Barron’s inquired as to the source and composition of this magical $1 trillion number and received a surprisingly frank answer:

“When I asked IBM about the $1 trillion opportunity, the company said the projection came from the Boston Consulting Group and McKinsey. And it includes private clouds, public clouds, and virtual private cloud spending. The IBM spokesperson said the hybrid definition includes not just servers, but also software, business process, and services.”

So hybrid cloud for IBM is the kitchen sink (and note hardware comes first on the list). It is anything and everything they already sell (or already resell in the case of Red Hat), albeit in ever diminishing quantities in recent years. A catalyst that “changes everything” is notably absent.

The entire IT market was about $3.65 trillion in 2018 per Gartner, so this is simply reclassifying vast swathes of the existing market to be “hybrid cloud”. IBM is belatedly catching up to its legacy peers with the latest incarnation of cloud-washing (savor the irony of fellow-cloud-also-ran HPE defining cloud-washing in that link), whereby vendors dub their Same-Old-On-Premises-Shit (SOOPS) to be cloudy because it is so much easier than actually building a product portfolio for the cloud era.
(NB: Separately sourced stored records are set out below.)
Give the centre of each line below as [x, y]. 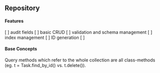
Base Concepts [21, 49]
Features [14, 21]
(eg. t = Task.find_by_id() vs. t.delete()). [45, 65]
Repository [22, 8]
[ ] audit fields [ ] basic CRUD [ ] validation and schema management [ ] [78, 32]
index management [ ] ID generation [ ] [45, 37]
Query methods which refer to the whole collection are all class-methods [80, 60]
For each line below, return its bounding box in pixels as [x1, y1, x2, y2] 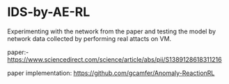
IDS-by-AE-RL [7, 4, 90, 20]
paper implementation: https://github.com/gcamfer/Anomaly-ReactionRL [7, 69, 215, 77]
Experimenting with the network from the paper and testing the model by [7, 27, 216, 35]
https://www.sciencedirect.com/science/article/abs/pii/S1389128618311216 [7, 55, 222, 63]
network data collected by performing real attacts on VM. [7, 34, 172, 42]
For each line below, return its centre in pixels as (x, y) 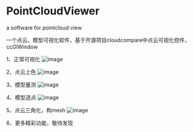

And what kind of an aspiring industry leader has to go out of house to figure out the size of their market opportunity? McKinsey should be your go-to for propping up authoritarian regimes, CEO insider trading, and pioneering the Enron business model, but not for forecasting technology markets.

IBM has a long and glorious history of playing fast and loose with their cloud numbers. First they classified a big chunk of their existing revenue as cloud (i.e. they were hybrid cloud before it was cool!), but were then forced to break out what was and wasn’t subscription revenue, which resulted in IBM’s ridiculous cloud and not-cloud cloud revenue lines. Then, they revised their reporting segments and tried to draw attention away from across the board revenue declines with their so-called “strategic initiatives”. Cloud was one of their strategic initiatives, but it turns out they were stuffing mainframe sales into it, at least until it was no longer beneficial to do so (if you click on just one link in this post, it should be the previous one). Bottom line: numbers from IBM are not to be believed.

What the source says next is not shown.